Materials provided Block Start

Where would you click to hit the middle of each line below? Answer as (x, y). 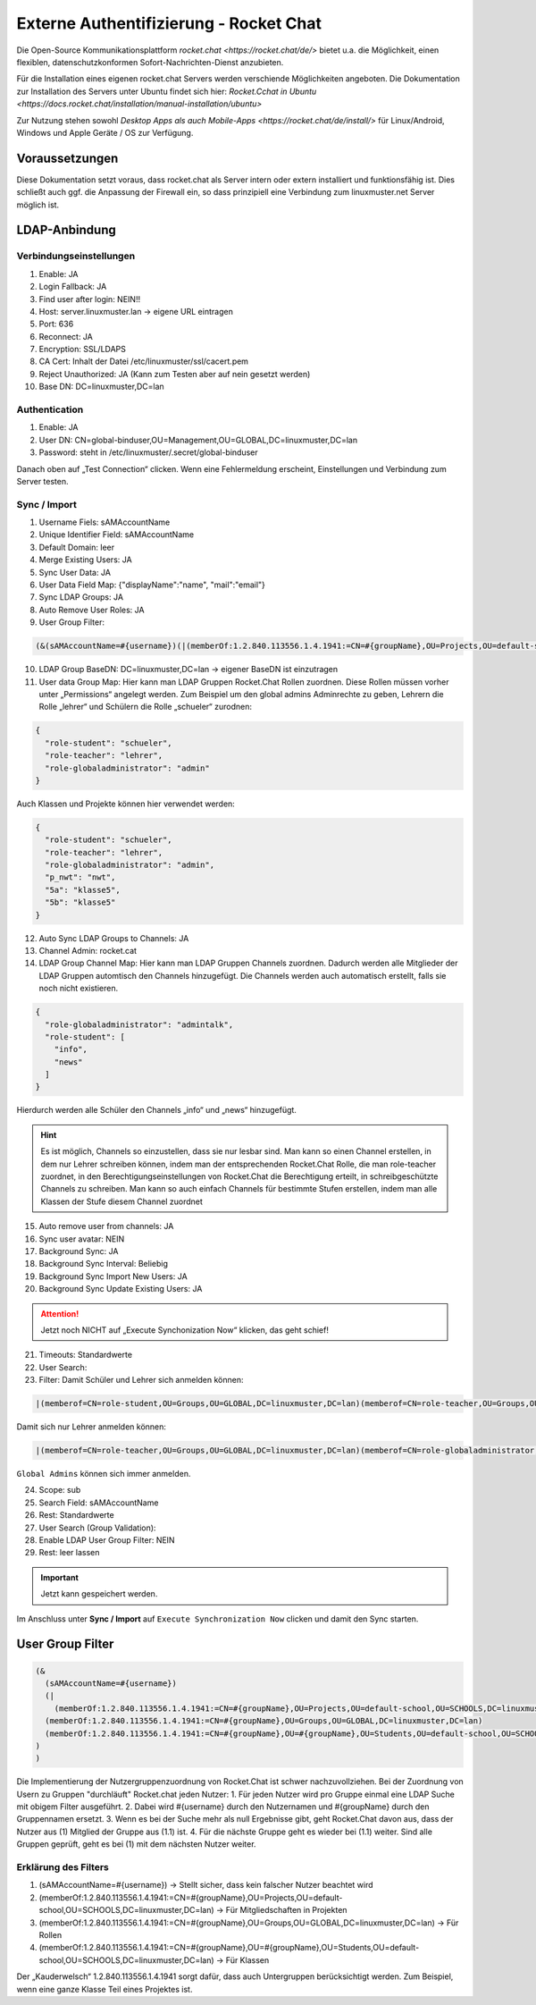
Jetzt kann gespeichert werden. (99, 1594)
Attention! (60, 1313)
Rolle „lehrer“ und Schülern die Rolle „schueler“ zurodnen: (145, 707)
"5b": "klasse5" (80, 902)
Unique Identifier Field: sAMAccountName (117, 535)
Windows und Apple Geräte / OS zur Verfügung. (105, 132)
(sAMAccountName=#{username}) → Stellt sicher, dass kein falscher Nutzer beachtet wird (206, 1885)
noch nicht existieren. (79, 989)
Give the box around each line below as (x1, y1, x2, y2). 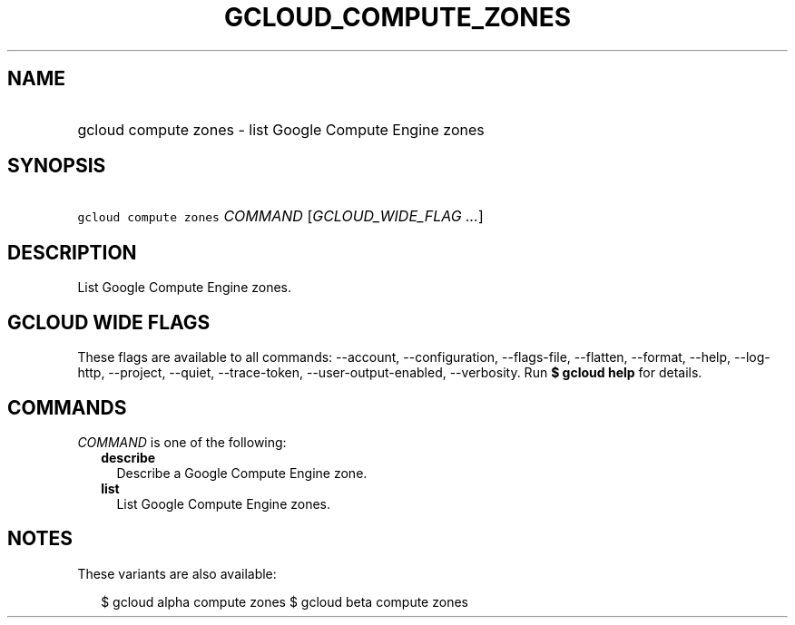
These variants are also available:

Materials provided Block End

◆ Task item: The preceding entries should be duplicated word for word; no picture belongs in the copy.

◆ Completed exercise:
Where would you click to hit the middle of each line below? Answer as (x, y). 
Jetzt kann gespeichert werden. (99, 1594)
Attention! (60, 1313)
Rolle „lehrer“ und Schülern die Rolle „schueler“ zurodnen: (145, 707)
"5b": "klasse5" (80, 902)
Unique Identifier Field: sAMAccountName (117, 535)
Windows und Apple Geräte / OS zur Verfügung. (105, 132)
(sAMAccountName=#{username}) → Stellt sicher, dass kein falscher Nutzer beachtet wird (206, 1885)
noch nicht existieren. (79, 989)
Give the box around each line below as (x1, y1, x2, y2). 
These variants are also available:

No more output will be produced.